İnsan sinir sisteminde merkezi, çevresel ve vejetatif olmak üzere üç ana bölüm vardır.
Merkezi sinir sistemi beyin ve omuriliği içerir.
Omurilik merkezi sinir sisteminin en eski kısmıdır. İki aktif işlevi vardır. Birincisi, vücudun çeşitli organlarından beyne, beyinden kaslara sinir uyarılarının ileticisidir. İkincisi, beynin bazı bölümlerinin katılımı olmadan gerçekleşen otomatik reaksiyonları gerçekleştiren bir dizi refleks merkezinin odak noktasıdır. Bunlar, örneğin çeşitli savunma hareketlerini, vasküler reaksiyonları, idrara çıkmayı vb. İçerir.
Beynin gelişimi zorlaştıkça, beyin ağırlığının omuriliğe oranının beyin lehine dramatik bir şekilde değiştiğini not etmek ilginçtir. Beyin en büyük gelişimine - en organize canlı olan insanlarda ulaşır. Öyleyse, eğer kuşlarda beyin ağırlığı omuriliğin ağırlığını iki kat, bir kedide üç kat, bir köpekte beş kat ve bir maymunda on bir kat daha fazlaysa, o zaman bir insanda ağırlık beyin omuriliğin ağırlığını kırk dokuz kat aşıyor!
Ağırlık beyin modern insan ortalama 1400 gramdır. Bazı hayvanlarda, beyin ağırlığının mutlak ifadesi insanlardan daha fazladır (yunuslar - 2000, filler - 4000, balinalar - 7000 gram). Bununla birlikte, nispi beyin ağırlığı (beyin ağırlığının vücut ağırlığına oranı) insanlarda bu hayvanlardan daha fazladır.
Modern bir insanın kafatasının kapasitesi (beynin hacmi için), daha yüksek hayvanların - maymunların kafatasının kapasitesini önemli ölçüde aşıyor. İnsanlarda, (bir Avrupalı için) 1450; bir maymunda (goril) 400 ila 600 santimetre küp.
Modern insanın tarihsel ataları, beyin boşluğunun aşağıdaki ortalama hacmine sahipti: Pithecanthropus - 850, Sinanthropus - 1050, Neandertal - 1400 santimetre küp.
Periferik sinir sistemi merkezi sinir sisteminden uzanan sinirlerden oluşur; buna 12 çift kraniyal sinir ve 31 çift spinal sinir dahildir.
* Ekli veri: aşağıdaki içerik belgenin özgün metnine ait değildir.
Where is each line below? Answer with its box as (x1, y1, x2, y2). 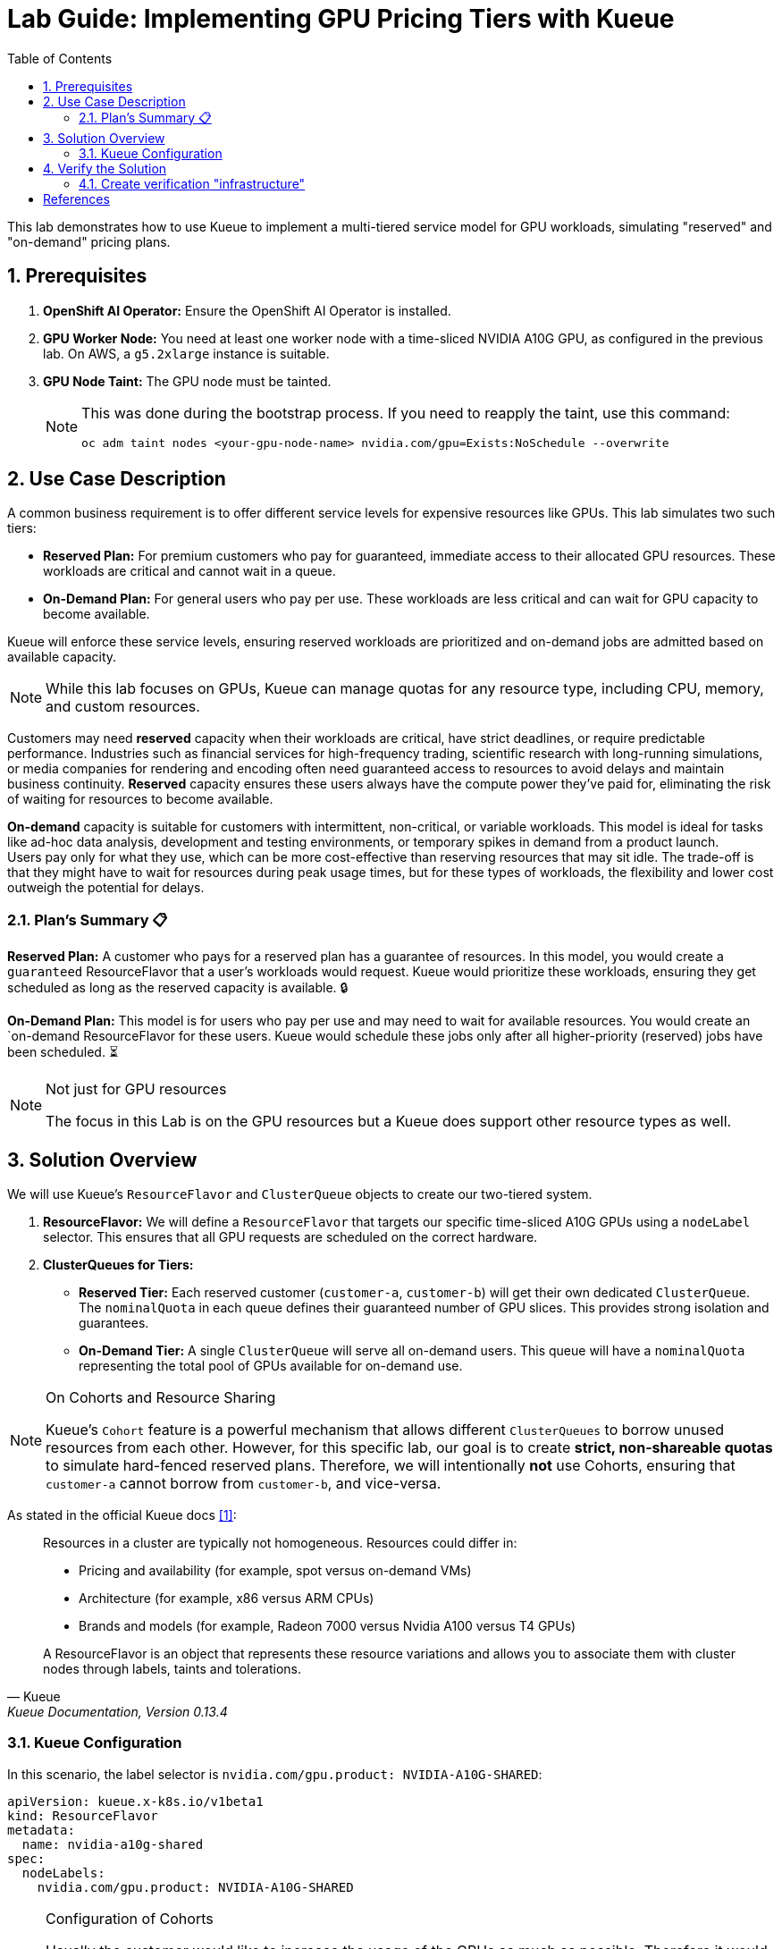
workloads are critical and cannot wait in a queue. (43, 563, 336, 579)
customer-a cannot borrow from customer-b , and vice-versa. (46, 1474, 441, 1493)
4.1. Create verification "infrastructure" (79, 175, 306, 191)
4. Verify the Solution (43, 160, 167, 176)
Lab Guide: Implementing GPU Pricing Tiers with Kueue (7, 4, 675, 34)
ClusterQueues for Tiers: (43, 1257, 194, 1273)
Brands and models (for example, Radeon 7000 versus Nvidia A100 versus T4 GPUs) (79, 1618, 576, 1634)
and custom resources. (46, 697, 200, 716)
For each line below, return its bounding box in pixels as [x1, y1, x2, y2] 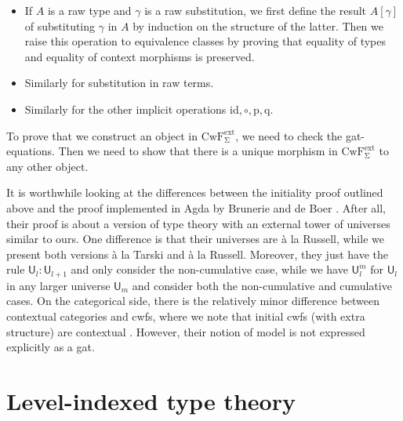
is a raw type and [47, 2, 132, 18]
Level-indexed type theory [6, 384, 296, 416]
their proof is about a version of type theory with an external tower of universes [6, 215, 390, 231]
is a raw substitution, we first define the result [144, 2, 367, 18]
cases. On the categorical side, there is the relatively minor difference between [6, 292, 380, 309]
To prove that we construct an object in [6, 127, 198, 143]
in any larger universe [6, 277, 111, 293]
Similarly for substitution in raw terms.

Periferik sinir sistemi yoluyla, merkezi sinir sistemi, duyu organlarının (reseptörler) dış sinir uçlarına ve vücudun tepkilerini yerine getiren organlara - kaslar, bezler vb. İle bağlanır.
Otonom sinir sistemi düzenler, ritim sağlar, iç organların çalışmasını sağlar - kalp, kan damarları, akciğerler, mide, bağırsaklar, endokrin bezleri, vb. Sinir sisteminin vejetatif kısmı sempatik ve parasempatik olmak üzere ikiye ayrılır; her iç organ aynı anda birinin ve diğerinin lifleri tarafından zarar görür. Sempatik sistem genellikle organın aktivitesini arttırır ve parasempatik sistem baskı yapar.
Sinir sisteminin tüm karmaşık çalışması iki ana yönde gerçekleşir: bir yandan vücudun tüm bölümlerinin çalışmalarını birleştirme yönünde, diğer yandan organizmanın çevre ile bağlantısında, adaptasyonda organizmanın dış koşullara ve eğer bir kişiyi kastediyorsak, amaca yönelik ortam değişikliğinde.
Pavlov sinirsel aktivitenin ilk yarısını aradı daha düşük sinir aktivitesive ikincisi, karmaşıklığı ve inceliği nedeniyle, - daha yüksek sinir aktivitesi... Hayvanların ve insanların davranışını belirleyen daha yüksek sinirsel aktivite, ruhun fizyolojik temellerinin yasalarını öğrenebilen, çalışmayı inceleyerek serebral hemisferlerin bir işlevidir. Serebral hemisferler son derece karmaşık yapılara ve fonksiyonel özelliklere sahiptir.Yakın zamana kadar beynin çalışmasının gerçek bilimsel araştırmasının insanlığın gücünün ötesinde olmasının nedeni buydu.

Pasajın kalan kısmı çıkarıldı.